All-22: Bennie Logan And ‘No-Run Day’

all22_logan_400Defensive line coach Jerry Azzinaro has a philosophy when it comes to getting his guys prepared: coach during the week, and let them play on Sundays.

For the Eagles, the practice week starts on Tuesday. But that session is primarily spent correcting mistakes from the previous game. Wednesday is when the team puts the pads on and looks ahead to the upcoming opponent.

On most weeks, for the defense, that means an emphasis on stopping the run. While much of the league is focused on figuring out ways to get to the quarterback, Billy Davis has employed a two-gap 3-4 scheme that focuses on controlling the ground game.

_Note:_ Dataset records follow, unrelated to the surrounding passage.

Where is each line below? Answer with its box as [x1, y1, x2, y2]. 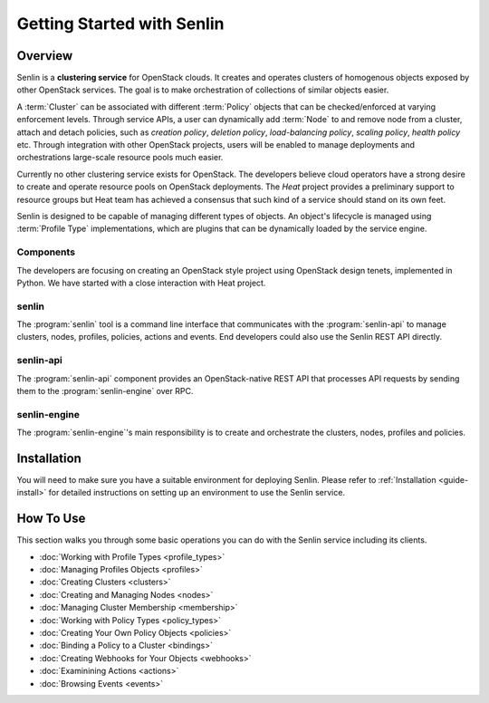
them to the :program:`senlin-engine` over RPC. [16, 385, 194, 396]
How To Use [16, 511, 86, 526]
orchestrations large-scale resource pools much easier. [16, 152, 224, 163]
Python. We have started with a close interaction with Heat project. [16, 277, 266, 288]
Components [16, 246, 76, 258]
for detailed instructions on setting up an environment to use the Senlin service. [48, 487, 346, 498]
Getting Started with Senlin [16, 14, 225, 34]
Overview [16, 48, 73, 63]

So when defensive linemen arrive at NovaCare on Wednesdays, the game-planning usually starts with the same idea.

“It’s the beginning of the workload week for us,” said rookie Bennie Logan. “So that’s the main thing going into any game is stop the run, try to get teams as one-dimensional as possible. You figure we stop the run against most teams, that pretty much changes their whole offensive plan. And that’s our main thing Wednesday, we call it our no-run day. So we make sure we focus on our technique, getting our hands on the opponent and make sure they don’t get no big runs on us during practice. Because if they get it in practice, pretty sure they’ll get it in games.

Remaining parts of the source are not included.